ACTIVITY >> Your task is to copy the lines of the data below from the line holding "약물치료 및 주사치료" through the line holding "Bollen: verlichte kerstbollen", inclusive, exactly and with nothing added.

[Source data]
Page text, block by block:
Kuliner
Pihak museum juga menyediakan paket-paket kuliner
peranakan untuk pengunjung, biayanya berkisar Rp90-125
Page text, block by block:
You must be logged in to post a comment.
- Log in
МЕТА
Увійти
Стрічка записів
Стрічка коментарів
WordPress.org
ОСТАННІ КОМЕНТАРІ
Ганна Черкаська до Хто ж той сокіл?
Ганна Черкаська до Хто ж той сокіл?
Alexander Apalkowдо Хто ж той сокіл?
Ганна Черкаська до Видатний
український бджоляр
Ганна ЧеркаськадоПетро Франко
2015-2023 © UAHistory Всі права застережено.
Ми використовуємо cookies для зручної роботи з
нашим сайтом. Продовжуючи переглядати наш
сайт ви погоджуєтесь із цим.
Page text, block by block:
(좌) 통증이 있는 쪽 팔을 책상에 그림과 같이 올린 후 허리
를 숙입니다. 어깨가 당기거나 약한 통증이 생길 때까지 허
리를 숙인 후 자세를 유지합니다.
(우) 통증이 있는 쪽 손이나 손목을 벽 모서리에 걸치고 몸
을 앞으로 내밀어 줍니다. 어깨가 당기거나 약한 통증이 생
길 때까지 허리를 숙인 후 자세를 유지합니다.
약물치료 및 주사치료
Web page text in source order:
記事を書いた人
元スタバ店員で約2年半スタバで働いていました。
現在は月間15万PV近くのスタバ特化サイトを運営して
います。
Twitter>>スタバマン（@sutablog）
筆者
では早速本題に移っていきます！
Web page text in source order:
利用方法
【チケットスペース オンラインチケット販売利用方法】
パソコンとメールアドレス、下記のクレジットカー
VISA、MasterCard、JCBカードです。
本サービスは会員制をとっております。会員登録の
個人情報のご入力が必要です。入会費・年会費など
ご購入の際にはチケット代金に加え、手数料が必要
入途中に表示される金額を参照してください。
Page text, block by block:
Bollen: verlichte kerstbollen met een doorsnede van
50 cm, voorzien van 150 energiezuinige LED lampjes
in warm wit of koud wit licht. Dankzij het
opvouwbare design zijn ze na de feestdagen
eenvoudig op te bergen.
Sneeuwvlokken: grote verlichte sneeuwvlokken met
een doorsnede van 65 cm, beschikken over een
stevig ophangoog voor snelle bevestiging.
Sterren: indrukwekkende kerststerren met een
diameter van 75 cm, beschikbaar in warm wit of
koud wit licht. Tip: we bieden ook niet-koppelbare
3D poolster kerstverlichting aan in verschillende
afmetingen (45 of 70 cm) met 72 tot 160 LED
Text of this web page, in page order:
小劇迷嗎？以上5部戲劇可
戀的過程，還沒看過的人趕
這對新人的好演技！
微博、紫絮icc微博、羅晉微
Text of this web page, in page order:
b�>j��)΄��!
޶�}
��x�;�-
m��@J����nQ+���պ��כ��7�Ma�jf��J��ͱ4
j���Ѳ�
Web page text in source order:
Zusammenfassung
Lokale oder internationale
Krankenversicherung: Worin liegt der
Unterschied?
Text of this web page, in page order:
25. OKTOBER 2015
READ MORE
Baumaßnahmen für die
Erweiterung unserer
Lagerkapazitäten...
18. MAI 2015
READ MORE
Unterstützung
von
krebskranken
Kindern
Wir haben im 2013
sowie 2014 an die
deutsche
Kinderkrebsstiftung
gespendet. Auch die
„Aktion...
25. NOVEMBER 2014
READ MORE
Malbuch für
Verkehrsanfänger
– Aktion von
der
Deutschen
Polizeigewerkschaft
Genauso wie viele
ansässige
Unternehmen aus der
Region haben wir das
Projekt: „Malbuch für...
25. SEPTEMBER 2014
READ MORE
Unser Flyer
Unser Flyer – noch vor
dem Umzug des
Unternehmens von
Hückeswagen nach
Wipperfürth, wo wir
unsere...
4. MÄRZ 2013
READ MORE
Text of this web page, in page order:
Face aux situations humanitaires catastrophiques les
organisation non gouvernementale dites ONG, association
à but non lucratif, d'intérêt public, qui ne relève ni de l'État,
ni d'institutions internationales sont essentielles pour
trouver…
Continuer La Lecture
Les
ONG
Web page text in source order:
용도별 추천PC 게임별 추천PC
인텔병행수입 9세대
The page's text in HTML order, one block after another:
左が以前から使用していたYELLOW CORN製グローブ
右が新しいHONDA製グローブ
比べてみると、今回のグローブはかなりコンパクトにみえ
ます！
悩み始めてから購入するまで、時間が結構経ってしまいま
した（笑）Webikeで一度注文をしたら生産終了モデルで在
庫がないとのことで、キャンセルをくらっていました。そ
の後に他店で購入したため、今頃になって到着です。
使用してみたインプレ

RESPONSE TO THIS TASK >>
약물치료 및 주사치료
Web page text in source order:
記事を書いた人
元スタバ店員で約2年半スタバで働いていました。
現在は月間15万PV近くのスタバ特化サイトを運営して
います。
Twitter>>スタバマン（@sutablog）
筆者
では早速本題に移っていきます！
Web page text in source order:
利用方法
【チケットスペース オンラインチケット販売利用方法】
パソコンとメールアドレス、下記のクレジットカー
VISA、MasterCard、JCBカードです。
本サービスは会員制をとっております。会員登録の
個人情報のご入力が必要です。入会費・年会費など
ご購入の際にはチケット代金に加え、手数料が必要
入途中に表示される金額を参照してください。
Page text, block by block:
Bollen: verlichte kerstbollen met een doorsnede van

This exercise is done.